Rheumatology and Rehabilitation Department, Faculty of Medicine, Cairo University, Cairo, Egypt; Rheumatology and Rehabilitation Department, Dr. Erfan and Bagedo General Hospital, Jeddah, Saudi Arabia.
Joint Bone Spine. 2013 Oct;80(5):520-2. doi: 10.1016/j.jbspin.2013.01.010. Epub 2013 Aug 6.

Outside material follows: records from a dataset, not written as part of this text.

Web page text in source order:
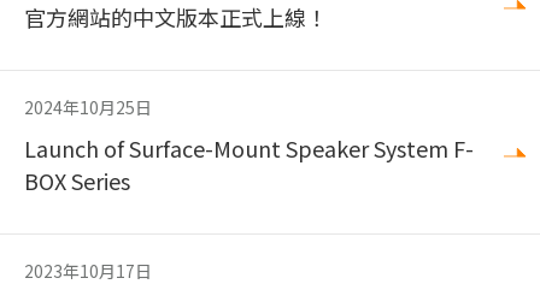
官方網站的中文版本正式上線！
2024年10月25日
Launch of Surface-Mount Speaker System F-
BOX Series
2023年10月17日
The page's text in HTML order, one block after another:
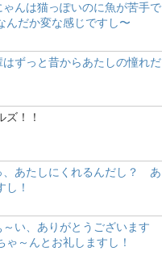
ゃんは猫っぽいのに魚が苦手で
だか変な感じですし〜
はずっと昔からあたしの憧れだ
ズ！！
、あたしにくれるんだし？ あ
し！
～い、ありがとうございます
～んとお礼しますし！
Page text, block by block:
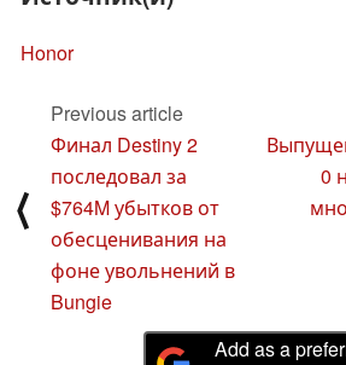
Honor
⟨
Previous article
Финал Destiny 2
последовал за
$764M убытков от
обесценивания на
фоне увольнений в
Bungie
0
Add as a
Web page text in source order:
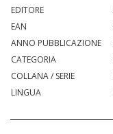
EDITORE
EAN
ANNO PUBBLICAZIONE
CATEGORIA
COLLANA / SERIE
LINGUA
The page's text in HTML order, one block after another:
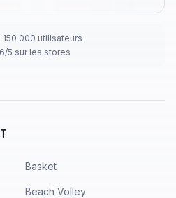
150 000 utilisateurs
5 sur les stores
Basket
Beach Volley
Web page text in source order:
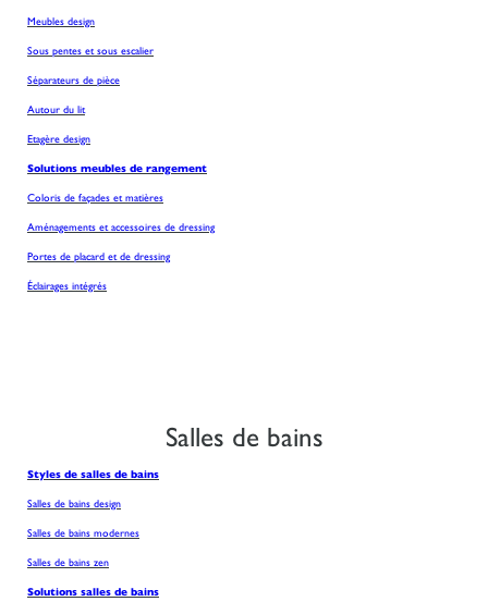
Meubles design
Sous pentes et sous escalier
Séparateurs de pièce
Autour du lit
Etagère design
Solutions meubles de rangement
Coloris de façades et matières
Aménagements et accessoires de dressing
Portes de placard et de dressing
Éclairages intégrés
Salles de bains
Styles de salles de bains
Salles de bains design
Salles de bains modernes
Salles de bains zen
Solutions salles de bains
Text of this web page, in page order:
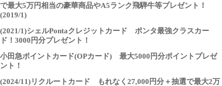
で最大5万円相当の豪華商品やA5ランク飛騨牛等プレゼント！
(2019/1)
(2021/1)シェルPontaクレジットカード ポンタ最強クラスカー
ド！3000円分プレゼント！
小田急ポイントカード(OPカード) 最大5000円分ポイントプレゼ
ント！
(2024/11)リクルートカード もれなく27,000円分＋抽選で最大2万
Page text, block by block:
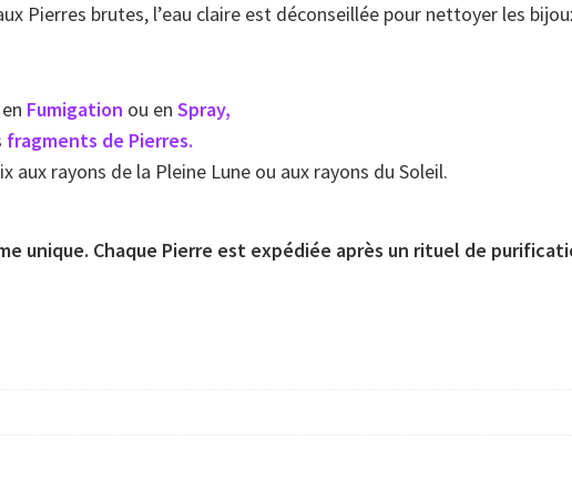
Pierres brutes, l’eau claire est déconseillée pour nettoyer les
Fumigation ou en Spray,
fragments de Pierres.
aux rayons de la Pleine Lune ou aux rayons du Soleil.
unique. Chaque Pierre est expédiée après un rituel de
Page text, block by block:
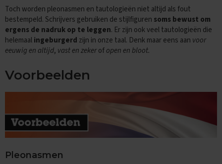
e
n
e
x
a
n
c
o
n
o
i
Toch worden pleonasmen en tautologieën niet altijd als fout
bestempeld. Schrijvers gebruiken de stijlfiguren soms bewust om
ergens de nadruk op te leggen. Er zijn ook veel tautologieën die
helemaalingeburgerd zijn in onze taal. Denk maar eens aan voor
eeuwig en altijd, vast en zekerofopen en bloot.
Voorbeelden
Pleonasmen
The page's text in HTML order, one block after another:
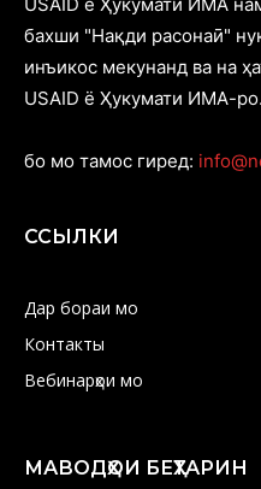
бахши "Нақди расонаӣ"
инъикос мекунанд ва на
USAID ё Ҳукумати ИМА-ро.
бо мо тамос гиред:
ССЫЛКИ
Дар бораи мо
Контакты
Вебинарҳои мо
МАВОДҲОИ БЕҲТАРИН
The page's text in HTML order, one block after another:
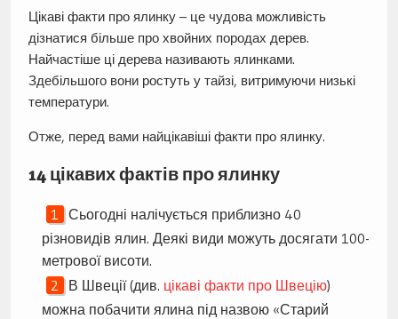
Цікаві факти про ялинку – це чудова можливість
дізнатися більше про хвойних породах дерев.
Найчастіше ці дерева називають ялинками.
Здебільшого вони ростуть у тайзі, витримуючи низькі
температури.
Отже, перед вами найцікавіші факти про ялинку.
14 цікавих фактів про ялинку
Сьогодні налічується приблизно 40
різновидів ялин. Деякі види можуть досягати 100-
метрової висоти.
В Швеції (див. цікаві факти про Швецію)
можна побачити ялина під назвою «Старий
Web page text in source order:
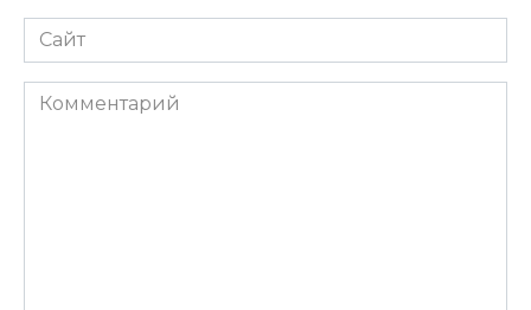
Сайт
Комментарий
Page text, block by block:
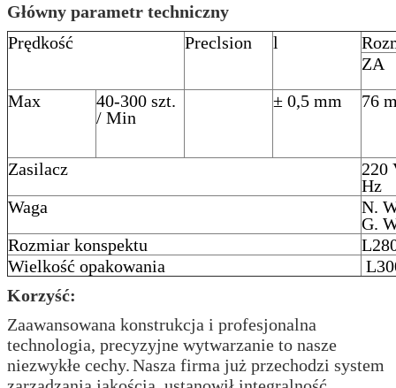
Główny parametr techniczny
Prędkość
Preclsion l
ZA
Max
40-300 szt.
/ Min
± 0,5 mm 76
Zasilacz
220
Hz
Waga
N.
G.
Rozmiar konspektu
Wielkość opakowania
Korzyść:
Zaawansowana konstrukcja i profesjonalna
technologia, precyzyjne wytwarzanie to nasze
niezwykłe cechy.Nasza firma już przechodzi system
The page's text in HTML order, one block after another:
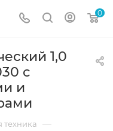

Familial arthropathy associated with congenital camptodactyly has been previously recognized as a definite clinical entity in the literature. The clinical spectrum of this disease seems to be variable. The typical features of congenital camptodactyly, arthropathy, coxa vara and pericarditis (CACP syndrome) appear to be a more frequent presentation in children from the Middle East and North Africa. Musculoskeletal presentation of this rare familial form of arthropathy is unique and heterogeneous. In all previous reports, non-inflammatory pattern of arthropathy involving the peripheral joints with typical coxa vara deformity were described, and in a few cases spine abnormalities, including kyphosis, lordosis, or scoliosis. We describe the first case of axial involvement in a typical case of CACP syndrome with facet joint arthropathy and ankylosis at L5/S1 levels.
先前的文献已经明确指出,先天性掌屈指畸形相关的家族性关节病是一种确定的临床实体。这种疾病的临床表现似乎存在多样性。先天性掌屈指畸形、关节病、髋内翻和心包炎(CACP 综合征)的典型特征似乎在中东和北非地区的儿童中更为常见。这种罕见的家族性关节病的骨骼肌肉表现是独特且异质的。在所有以前的报告中,描述了外周关节受累的非炎症性关节病,具有典型的髋内翻畸形,少数情况下还存在脊柱异常,包括后凸、前凸或脊柱侧凸。我们描述了首例 CACP 综合征的轴性受累病例,该病例表现为腰骶关节关节病和 L5/S1 水平的关节强直。